Hip dysplasia is a congenital defect in which the ball and socket joint of the hip is abnormally formed. The hip joint is comprised of two bony components: the acetabulum (socket) and the femoral head (ball). Hip dysplasia describes the condition of having a socket that does not fully cover the ball, leading to partial or complete dislocation of the hip socket. If left untreated, hip dysplasia will lead to the gradual degradation of the cartilage, oversized labrum, and the soft tissues lining the hip and ultimately cause the joint to become arthritic.
The vast majority of people who suffer from hip dysplasia are born with it, even if it only appears later in life. At birth, the hip joint is almost entirely comprised of cartilage that hardens into bone over time. If the ball of the femoral head is not properly seated in the socket at birth, it can lead to hip dysplasia as the cartilage turns to bone. There are a number of predisposing risk factors for the condition, including genetics, birth weight, birth position, and first pregnancies. It is also more common in women than men, for reasons we do not fully understand.

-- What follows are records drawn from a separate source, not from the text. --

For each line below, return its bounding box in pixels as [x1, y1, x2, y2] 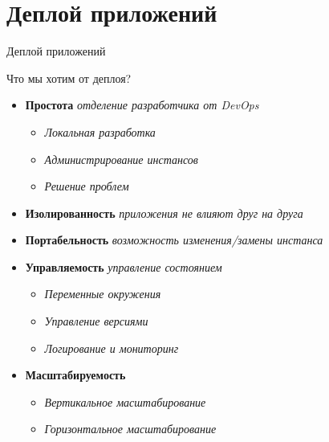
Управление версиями [44, 313, 148, 329]
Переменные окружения [44, 285, 161, 302]
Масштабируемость [25, 366, 126, 383]
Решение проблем [44, 178, 129, 194]
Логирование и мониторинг [44, 339, 179, 356]
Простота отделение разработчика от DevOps [25, 96, 259, 113]
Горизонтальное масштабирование [44, 420, 217, 437]
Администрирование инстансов [44, 150, 198, 167]
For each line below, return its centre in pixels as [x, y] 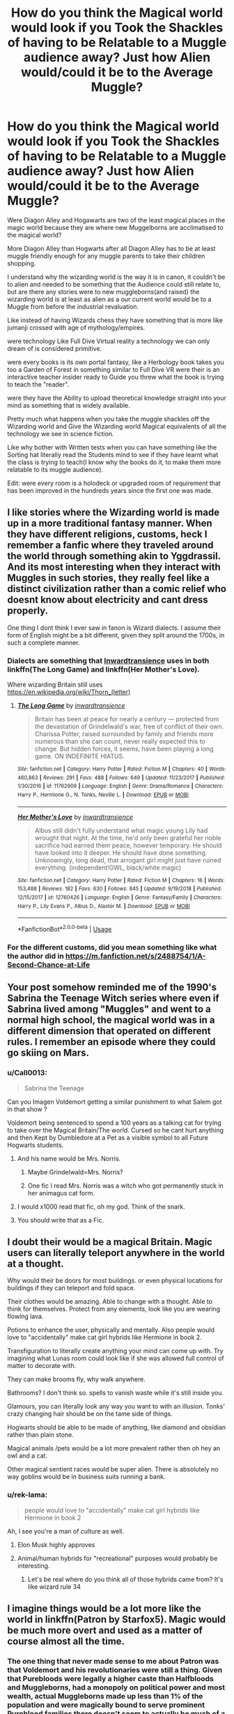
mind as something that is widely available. [69, 405]
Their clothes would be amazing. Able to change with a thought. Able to [110, 1302]
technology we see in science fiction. [61, 433]
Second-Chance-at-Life [49, 965]
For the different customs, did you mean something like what [112, 947]
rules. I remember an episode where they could [111, 1042]
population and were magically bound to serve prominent [106, 1705]
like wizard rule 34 [54, 1586]
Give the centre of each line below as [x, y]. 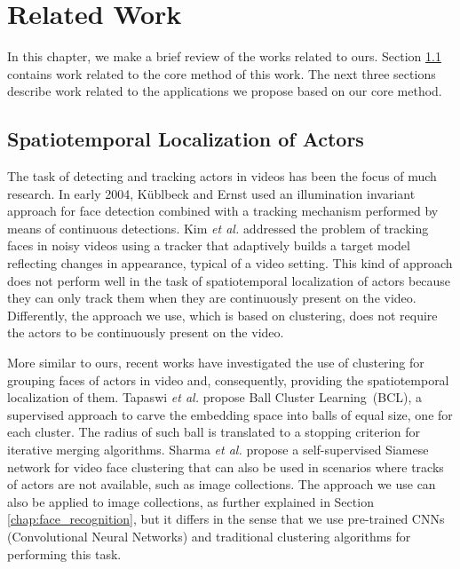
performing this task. [64, 553]
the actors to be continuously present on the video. [146, 332]
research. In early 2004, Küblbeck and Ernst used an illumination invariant [211, 193]
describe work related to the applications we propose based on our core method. [225, 91]
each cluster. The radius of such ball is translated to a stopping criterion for [214, 432]
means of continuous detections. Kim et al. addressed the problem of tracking [218, 228]
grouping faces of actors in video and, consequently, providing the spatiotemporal [228, 379]
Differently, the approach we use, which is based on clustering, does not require [222, 315]
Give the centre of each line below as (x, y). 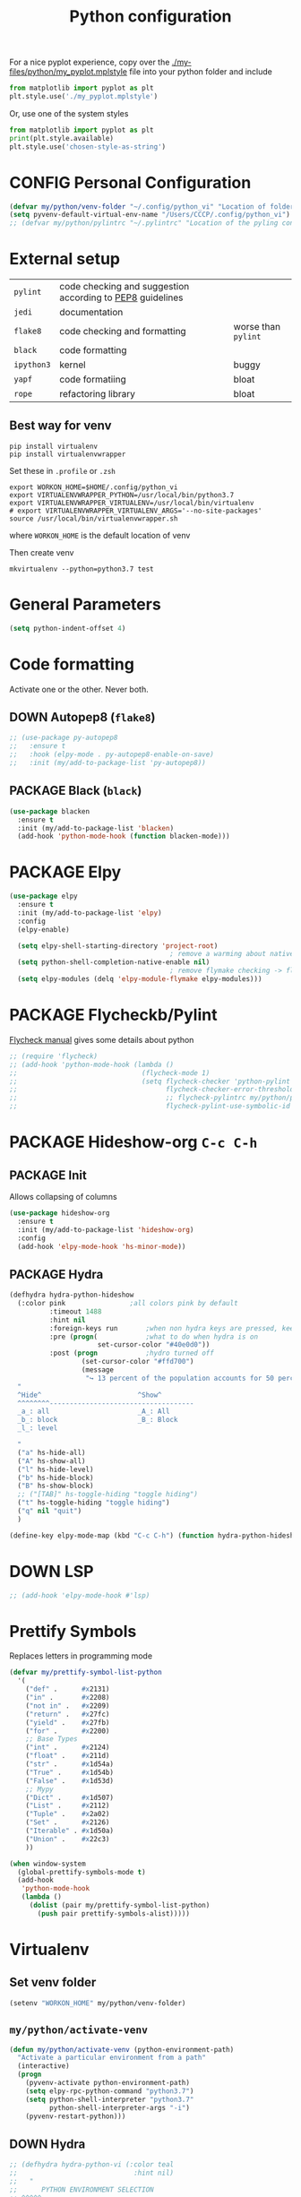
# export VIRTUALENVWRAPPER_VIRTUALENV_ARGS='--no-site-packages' (136, 511)
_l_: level (38, 1428)
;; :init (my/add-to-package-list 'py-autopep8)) (107, 763)
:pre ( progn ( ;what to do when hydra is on (153, 1337)
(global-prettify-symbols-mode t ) (82, 1872)
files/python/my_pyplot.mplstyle (69, 72)
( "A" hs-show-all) (52, 1461)
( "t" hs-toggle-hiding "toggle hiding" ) (94, 1503)

The symptoms of hip dysplasia vary based on the age of onset and the severity of the condition. In infants, the most common sign of dysplasia is one leg that’s longer than the other, while teenagers and young adults will present with pain, limping and a clicking or popping in the joint. Most patients with hip dysplasia have painless or painful snapping hip from the iliopsoas tendon. Adults will generally present with more severe pain that extends to the groin or buttocks, catching or locking, and instability in the joint. Interestingly, one of the telltale signs of hip dysplasia is extreme flexibility, which many people would consider a good thing. However, in this case, it is a sign that the hip is able to move far beyond its normal range of motion due to a shallow acetabulum. Dysplasia can ultimately lead to hip instability, labral damage, and early-onset arthritis if left untreated.
Diagnosis and Treatment
Infants are generally assessed for hip dysplasia by a pediatrician within the first few weeks of their life. They will likely conduct a physical examination of the joint, followed by an ultrasound if they feel it is warranted by their examination findings. Later in life, your doctor will likely rely on advanced imaging techniques to diagnose hip dysplasia. An x-ray will help them visualize any abnormal bony prominences in the hip, while magnetic resonance imaging (MRI) will help them understand what is happening with the soft tissues, including the labrum and the cartilage that holds the socket in place.
If you have been diagnosed with hip dysplasia, treatment will largely depend on your age. Infants can generally be treated non-operatively, but older children and adults will likely require surgery to correct their deformity. Mild dysplasia can often be treated arthroscopically with a labral repair and a tightening of the capsule surrounding the joint. Moderate to severe dysplasia requires correction of the mechanical and bony deformity with a surgical procedure called a peri-acetabular osteotomy (PAO).